Un tourisme «accepté et acceptable» pour la population
Plusieurs intervenants ont affirmé vouloir développer la qualité de leur tourisme, plutôt que la quantité. «Nous voulons nous satisfaire de ce que nous avons, ce qui ne signifie pas que nous n'avons pas d'ambitions», estime François Gaillard. Le directeur vise un tourisme plus inclusif, tout en continuant «à accueillir le monde» à Lyon. «Un tourisme durable signifie qu'il doit être accepté et acceptable pour la population. Nous ne devons plus opposer les publics et les pratiques.» Le site et magazine «A la lyonnaise» met en lumière un art de vivre à la lyonnaise. «On ne sait pas que c'est la destination qui édite ce contenu.
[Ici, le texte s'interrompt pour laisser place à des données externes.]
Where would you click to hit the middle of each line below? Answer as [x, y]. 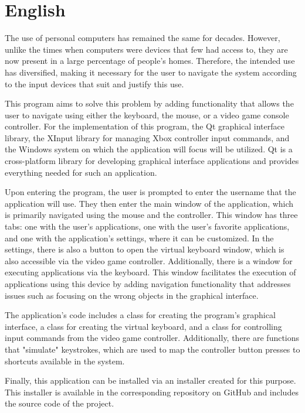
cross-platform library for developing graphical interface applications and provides [152, 161]
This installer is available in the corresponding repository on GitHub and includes [152, 392]
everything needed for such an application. [81, 172]
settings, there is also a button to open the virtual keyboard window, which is [145, 249]
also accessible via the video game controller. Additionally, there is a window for [149, 260]
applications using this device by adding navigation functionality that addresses [148, 284]
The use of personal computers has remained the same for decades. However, [143, 38]
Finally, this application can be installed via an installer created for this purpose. [150, 380]
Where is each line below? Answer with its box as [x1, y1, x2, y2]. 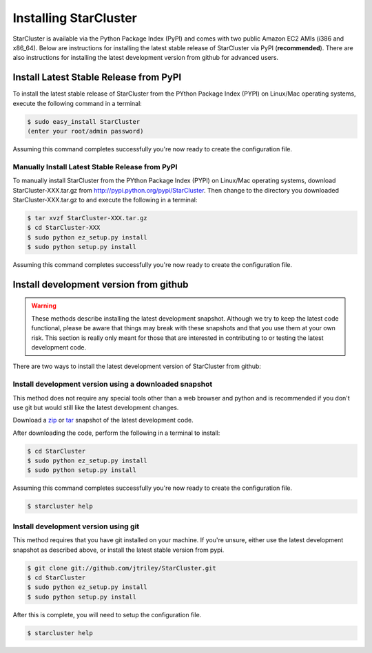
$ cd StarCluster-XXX [27, 224, 101, 232]
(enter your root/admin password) [27, 127, 144, 135]
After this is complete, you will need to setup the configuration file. [12, 610, 202, 619]
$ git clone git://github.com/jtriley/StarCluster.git [27, 564, 216, 572]
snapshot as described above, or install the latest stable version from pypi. [12, 546, 225, 554]
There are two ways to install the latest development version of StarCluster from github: [12, 362, 262, 371]
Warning [31, 301, 56, 310]
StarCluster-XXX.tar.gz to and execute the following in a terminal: [12, 195, 198, 204]

Ceci permet d'accroître notre crédibilité et légitimité.»
«Nous voulons nous satisfaire de ce que nous avons, ce qui ne signifie pas que nous n'avons pas d'ambitions»
François Gaillard, directeur d'Only Lyon
Cette démarche semble inspirer Adrien Genier, directeur de Genève Tourisme. La destination a lancé cet été le concept de «The Resort City» visant à dynamiser le tourisme de loisirs, notamment auprès d'un public genevois et romand. Ce projet présente 100 activités et fédère 150 partenaires. «Lorsque je vois que Lyon peut compter sur 26 000 ambassadeurs, je dis bravo! La prochaine étape pour Genève consiste à impliquer les citoyens. Le but étant de créer une vraie dynamique de destination et que tout ne repose pas uniquement sur les prestataires touristiques.»
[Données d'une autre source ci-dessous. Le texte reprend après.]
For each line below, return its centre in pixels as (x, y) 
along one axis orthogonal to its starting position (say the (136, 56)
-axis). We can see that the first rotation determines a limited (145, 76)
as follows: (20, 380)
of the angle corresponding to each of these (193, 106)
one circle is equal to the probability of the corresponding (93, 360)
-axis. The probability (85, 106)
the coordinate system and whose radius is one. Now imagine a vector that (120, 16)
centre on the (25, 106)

Marcel Perren, directeur de Lucerne Tourisme, relève à son tour vouloir «travailler avec la ville à un meilleur équilibre, en impliquant notamment les habitants». Il rappelle que la Schwanenplatz accueillait avant la crise 7 millions de visiteurs journaliers par an. Avec le Covid, la part des nuitées générées par la clientèle suisse en ville de Lucerne est passée de 23% en 2019 à 60% en 2020, preuve qu'une meilleure mixité des marchés est possible.
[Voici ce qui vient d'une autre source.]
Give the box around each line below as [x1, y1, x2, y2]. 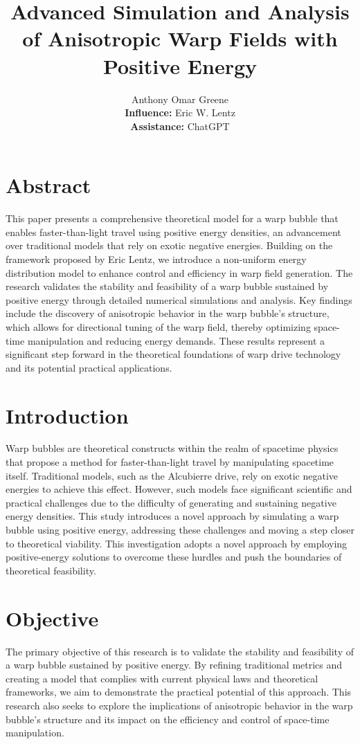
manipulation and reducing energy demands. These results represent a [27, 333, 325, 347]
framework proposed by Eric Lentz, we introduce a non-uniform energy [6, 252, 307, 266]
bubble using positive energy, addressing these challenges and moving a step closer [6, 523, 354, 537]
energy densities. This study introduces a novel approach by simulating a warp [6, 509, 339, 523]
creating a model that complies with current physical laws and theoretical [6, 671, 318, 685]
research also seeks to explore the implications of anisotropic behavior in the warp [6, 698, 353, 712]
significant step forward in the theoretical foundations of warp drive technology [6, 347, 341, 361]
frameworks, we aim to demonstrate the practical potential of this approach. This [6, 684, 352, 699]
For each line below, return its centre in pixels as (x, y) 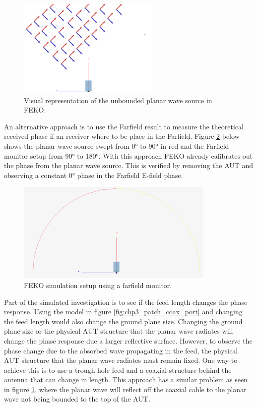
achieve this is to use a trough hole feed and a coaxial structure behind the (118, 370)
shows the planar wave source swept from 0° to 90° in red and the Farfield (117, 145)
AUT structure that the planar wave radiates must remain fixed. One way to (121, 360)
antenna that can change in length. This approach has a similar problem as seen (126, 379)
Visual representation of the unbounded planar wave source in (118, 100)
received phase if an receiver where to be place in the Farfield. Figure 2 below (122, 136)
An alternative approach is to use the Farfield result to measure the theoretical (124, 126)
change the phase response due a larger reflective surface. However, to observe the (128, 340)
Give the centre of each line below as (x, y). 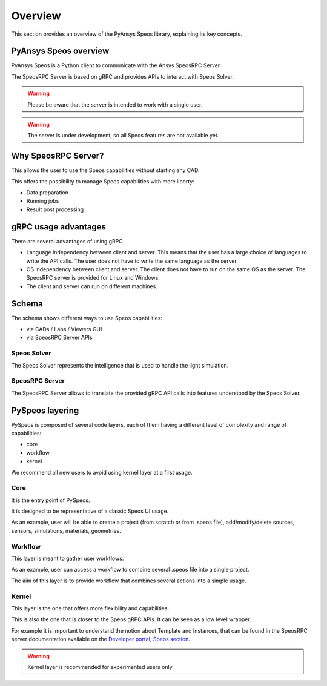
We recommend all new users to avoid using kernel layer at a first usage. (102, 472)
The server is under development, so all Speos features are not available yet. (123, 136)
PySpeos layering (45, 410)
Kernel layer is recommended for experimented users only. (101, 667)
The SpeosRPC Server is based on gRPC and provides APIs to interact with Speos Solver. (123, 76)
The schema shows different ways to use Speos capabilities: (87, 318)
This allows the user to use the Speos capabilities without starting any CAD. (105, 170)
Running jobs (43, 201)

«Le tourisme de masse ne reviendra pas, car plus personne ne le veut. L'avenir est à un tourisme de qualité, plus personnalisé, qui peut aller de pair avec une hausse des prix», estime Jürg Schmid, président de Graubünden Ferien. Il relève la mégatendance de l'écotourisme et la recherche d'un tourisme «de résonance». «La question de savoir où et comment on voyage devient centrale. Le touriste recherche des expériences personnelles. Des expériences qui permettent de façonner des souvenirs et donc de fidéliser sa clientèle.»